**Work task:**
The entries below are to be returned as written, with all pictures dropped.

Extracted data entries:

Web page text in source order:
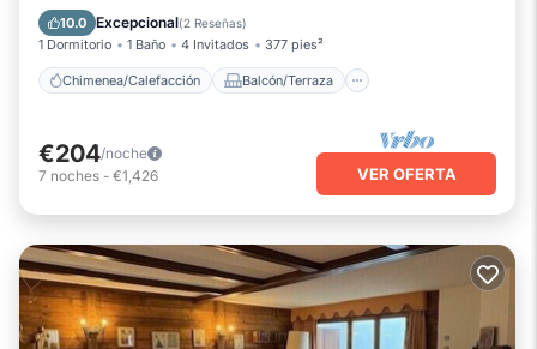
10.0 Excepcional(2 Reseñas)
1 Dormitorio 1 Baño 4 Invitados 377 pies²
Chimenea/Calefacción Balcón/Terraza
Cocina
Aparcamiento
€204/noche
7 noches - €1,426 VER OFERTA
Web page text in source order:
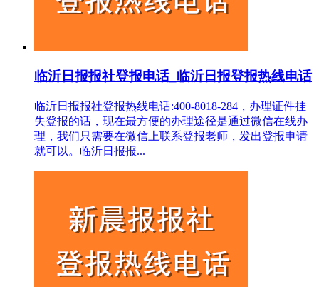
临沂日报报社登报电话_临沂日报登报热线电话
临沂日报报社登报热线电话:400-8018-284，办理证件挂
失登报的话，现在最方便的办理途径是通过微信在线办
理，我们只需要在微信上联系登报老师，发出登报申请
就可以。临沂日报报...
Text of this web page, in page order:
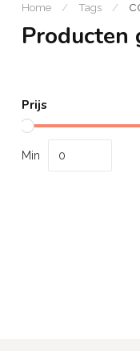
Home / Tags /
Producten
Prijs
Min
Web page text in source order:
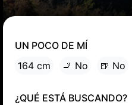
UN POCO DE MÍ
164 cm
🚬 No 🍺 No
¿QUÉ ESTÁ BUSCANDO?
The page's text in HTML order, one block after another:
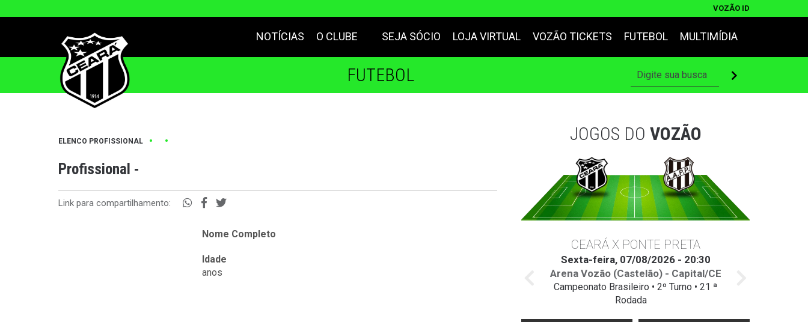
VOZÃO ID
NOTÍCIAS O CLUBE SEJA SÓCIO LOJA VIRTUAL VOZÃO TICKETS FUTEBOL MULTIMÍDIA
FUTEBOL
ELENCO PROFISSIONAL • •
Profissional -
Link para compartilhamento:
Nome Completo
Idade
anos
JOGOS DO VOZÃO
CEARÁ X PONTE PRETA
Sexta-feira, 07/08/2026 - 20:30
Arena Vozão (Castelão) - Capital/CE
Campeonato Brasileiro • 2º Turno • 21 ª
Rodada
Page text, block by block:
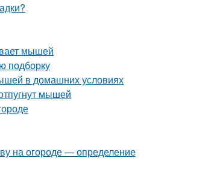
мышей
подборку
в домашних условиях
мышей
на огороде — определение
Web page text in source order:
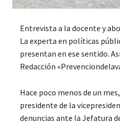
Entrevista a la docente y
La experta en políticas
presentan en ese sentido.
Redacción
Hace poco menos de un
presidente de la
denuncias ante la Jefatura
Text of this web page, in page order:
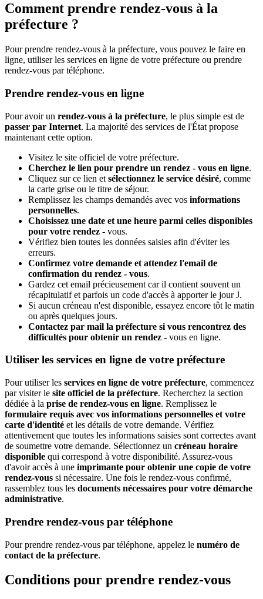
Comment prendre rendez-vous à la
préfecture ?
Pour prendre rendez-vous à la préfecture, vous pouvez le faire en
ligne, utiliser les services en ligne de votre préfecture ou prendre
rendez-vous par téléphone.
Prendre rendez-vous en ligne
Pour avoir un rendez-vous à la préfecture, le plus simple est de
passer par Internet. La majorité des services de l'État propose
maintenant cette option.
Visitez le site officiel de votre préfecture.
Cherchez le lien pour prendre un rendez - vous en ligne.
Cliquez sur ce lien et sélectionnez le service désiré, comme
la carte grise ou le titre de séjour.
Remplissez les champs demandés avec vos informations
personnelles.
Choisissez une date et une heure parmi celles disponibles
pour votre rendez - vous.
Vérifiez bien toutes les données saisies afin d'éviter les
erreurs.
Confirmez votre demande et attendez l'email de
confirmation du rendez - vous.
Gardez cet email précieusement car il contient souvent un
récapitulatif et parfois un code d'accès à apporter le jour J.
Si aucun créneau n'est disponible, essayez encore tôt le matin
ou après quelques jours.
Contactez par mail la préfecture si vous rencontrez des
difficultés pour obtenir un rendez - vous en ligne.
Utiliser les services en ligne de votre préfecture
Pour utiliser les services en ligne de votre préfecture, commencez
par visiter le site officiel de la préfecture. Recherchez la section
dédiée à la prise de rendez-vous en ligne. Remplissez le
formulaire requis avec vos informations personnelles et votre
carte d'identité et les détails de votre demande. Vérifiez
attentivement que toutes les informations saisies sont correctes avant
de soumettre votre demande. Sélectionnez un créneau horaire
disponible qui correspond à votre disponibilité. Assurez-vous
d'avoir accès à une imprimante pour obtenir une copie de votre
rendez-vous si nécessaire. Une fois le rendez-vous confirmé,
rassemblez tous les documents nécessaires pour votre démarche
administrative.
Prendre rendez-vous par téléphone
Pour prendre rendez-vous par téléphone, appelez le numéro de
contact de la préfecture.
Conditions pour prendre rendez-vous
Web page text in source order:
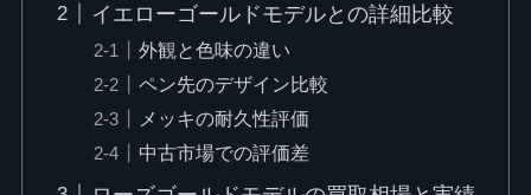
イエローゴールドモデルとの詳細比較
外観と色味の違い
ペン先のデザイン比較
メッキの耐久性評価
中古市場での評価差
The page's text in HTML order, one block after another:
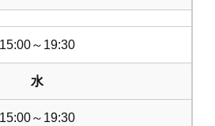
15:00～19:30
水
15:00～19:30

**Answer to this exercise:**
Web page text in source order:
10.0 Excepcional(2 Reseñas)
1 Dormitorio 1 Baño 4 Invitados 377 pies²
Chimenea/Calefacción Balcón/Terraza
Cocina
Aparcamiento
€204/noche
7 noches - €1,426 VER OFERTA
Web page text in source order:
临沂日报报社登报电话_临沂日报登报热线电话
临沂日报报社登报热线电话:400-8018-284，办理证件挂
失登报的话，现在最方便的办理途径是通过微信在线办
理，我们只需要在微信上联系登报老师，发出登报申请
就可以。临沂日报报...
Text of this web page, in page order:
Home / Tags /
Producten
Prijs
Min
Web page text in source order:
UN POCO DE MÍ
164 cm
🚬 No 🍺 No
¿QUÉ ESTÁ BUSCANDO?
The page's text in HTML order, one block after another:
VOZÃO ID
NOTÍCIAS O CLUBE SEJA SÓCIO LOJA VIRTUAL VOZÃO TICKETS FUTEBOL MULTIMÍDIA
FUTEBOL
ELENCO PROFISSIONAL • •
Profissional -
Link para compartilhamento:
Nome Completo
Idade
anos
JOGOS DO VOZÃO
CEARÁ X PONTE PRETA
Sexta-feira, 07/08/2026 - 20:30
Arena Vozão (Castelão) - Capital/CE
Campeonato Brasileiro • 2º Turno • 21 ª
Rodada
Page text, block by block:
мышей
подборку
в домашних условиях
мышей
на огороде — определение
Web page text in source order:
Entrevista a la docente y
La experta en políticas
presentan en ese sentido.
Redacción
Hace poco menos de un
presidente de la
denuncias ante la Jefatura
Text of this web page, in page order:
Comment prendre rendez-vous à la
préfecture ?
Pour prendre rendez-vous à la préfecture, vous pouvez le faire en
ligne, utiliser les services en ligne de votre préfecture ou prendre
rendez-vous par téléphone.
Prendre rendez-vous en ligne
Pour avoir un rendez-vous à la préfecture, le plus simple est de
passer par Internet. La majorité des services de l'État propose
maintenant cette option.
Visitez le site officiel de votre préfecture.
Cherchez le lien pour prendre un rendez - vous en ligne.
Cliquez sur ce lien et sélectionnez le service désiré, comme
la carte grise ou le titre de séjour.
Remplissez les champs demandés avec vos informations
personnelles.
Choisissez une date et une heure parmi celles disponibles
pour votre rendez - vous.
Vérifiez bien toutes les données saisies afin d'éviter les
erreurs.
Confirmez votre demande et attendez l'email de
confirmation du rendez - vous.
Gardez cet email précieusement car il contient souvent un
récapitulatif et parfois un code d'accès à apporter le jour J.
Si aucun créneau n'est disponible, essayez encore tôt le matin
ou après quelques jours.
Contactez par mail la préfecture si vous rencontrez des
difficultés pour obtenir un rendez - vous en ligne.
Utiliser les services en ligne de votre préfecture
Pour utiliser les services en ligne de votre préfecture, commencez
par visiter le site officiel de la préfecture. Recherchez la section
dédiée à la prise de rendez-vous en ligne. Remplissez le
formulaire requis avec vos informations personnelles et votre
carte d'identité et les détails de votre demande. Vérifiez
attentivement que toutes les informations saisies sont correctes avant
de soumettre votre demande. Sélectionnez un créneau horaire
disponible qui correspond à votre disponibilité. Assurez-vous
d'avoir accès à une imprimante pour obtenir une copie de votre
rendez-vous si nécessaire. Une fois le rendez-vous confirmé,
rassemblez tous les documents nécessaires pour votre démarche
administrative.
Prendre rendez-vous par téléphone
Pour prendre rendez-vous par téléphone, appelez le numéro de
contact de la préfecture.
Conditions pour prendre rendez-vous
Web page text in source order:
イエローゴールドモデルとの詳細比較
外観と色味の違い
ペン先のデザイン比較
メッキの耐久性評価
中古市場での評価差
The page's text in HTML order, one block after another:
15:00～19:30
水
15:00～19:30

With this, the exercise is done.